__Dataset records__
*** Begin section ***
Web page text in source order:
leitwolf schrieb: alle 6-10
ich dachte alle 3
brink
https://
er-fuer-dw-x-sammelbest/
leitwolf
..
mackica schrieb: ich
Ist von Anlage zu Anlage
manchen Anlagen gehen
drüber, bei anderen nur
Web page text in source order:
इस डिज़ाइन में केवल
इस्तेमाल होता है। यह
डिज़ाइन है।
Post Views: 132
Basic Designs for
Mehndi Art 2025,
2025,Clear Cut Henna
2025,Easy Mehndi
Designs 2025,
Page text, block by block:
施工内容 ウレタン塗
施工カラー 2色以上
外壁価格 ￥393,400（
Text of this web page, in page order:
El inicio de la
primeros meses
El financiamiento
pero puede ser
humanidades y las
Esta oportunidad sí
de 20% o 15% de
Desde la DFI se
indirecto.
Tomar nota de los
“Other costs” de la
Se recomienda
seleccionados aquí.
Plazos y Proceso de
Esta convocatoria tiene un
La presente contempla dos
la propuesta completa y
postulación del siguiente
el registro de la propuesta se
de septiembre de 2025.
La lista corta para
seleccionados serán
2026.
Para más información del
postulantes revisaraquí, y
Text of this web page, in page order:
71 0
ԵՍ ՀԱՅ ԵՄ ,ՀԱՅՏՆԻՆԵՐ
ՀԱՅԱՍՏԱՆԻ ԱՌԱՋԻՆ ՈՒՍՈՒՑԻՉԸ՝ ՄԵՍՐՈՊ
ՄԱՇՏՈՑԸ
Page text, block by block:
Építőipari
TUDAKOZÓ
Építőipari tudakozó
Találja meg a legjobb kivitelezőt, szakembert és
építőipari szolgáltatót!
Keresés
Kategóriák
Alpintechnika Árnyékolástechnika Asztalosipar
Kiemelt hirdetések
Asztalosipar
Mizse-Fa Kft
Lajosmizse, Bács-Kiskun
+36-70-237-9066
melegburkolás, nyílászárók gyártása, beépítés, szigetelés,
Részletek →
*** End section ***
*** Begin section ***
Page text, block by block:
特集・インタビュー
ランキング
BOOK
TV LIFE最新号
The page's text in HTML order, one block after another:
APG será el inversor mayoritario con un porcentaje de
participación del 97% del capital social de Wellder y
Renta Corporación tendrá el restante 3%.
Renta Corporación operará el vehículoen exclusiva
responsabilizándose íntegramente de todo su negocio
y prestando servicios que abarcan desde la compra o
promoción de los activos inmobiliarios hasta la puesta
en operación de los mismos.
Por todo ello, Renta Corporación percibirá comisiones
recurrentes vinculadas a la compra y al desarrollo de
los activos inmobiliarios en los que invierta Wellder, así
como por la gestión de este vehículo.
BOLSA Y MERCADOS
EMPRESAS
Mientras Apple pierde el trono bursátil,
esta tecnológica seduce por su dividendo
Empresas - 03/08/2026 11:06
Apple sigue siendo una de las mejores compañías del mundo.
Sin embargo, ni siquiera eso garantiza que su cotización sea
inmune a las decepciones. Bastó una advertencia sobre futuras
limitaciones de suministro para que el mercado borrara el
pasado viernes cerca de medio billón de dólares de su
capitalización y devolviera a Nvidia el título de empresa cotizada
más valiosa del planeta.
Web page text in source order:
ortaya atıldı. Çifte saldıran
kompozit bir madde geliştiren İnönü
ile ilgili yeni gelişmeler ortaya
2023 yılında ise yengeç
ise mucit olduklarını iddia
*** End section ***
__Try it__
Locate the word "Apple" in the data above. Copy every line carrying it.

__Output for this exercise__
Mientras Apple pierde el trono bursátil,
Apple sigue siendo una de las mejores compañías del mundo.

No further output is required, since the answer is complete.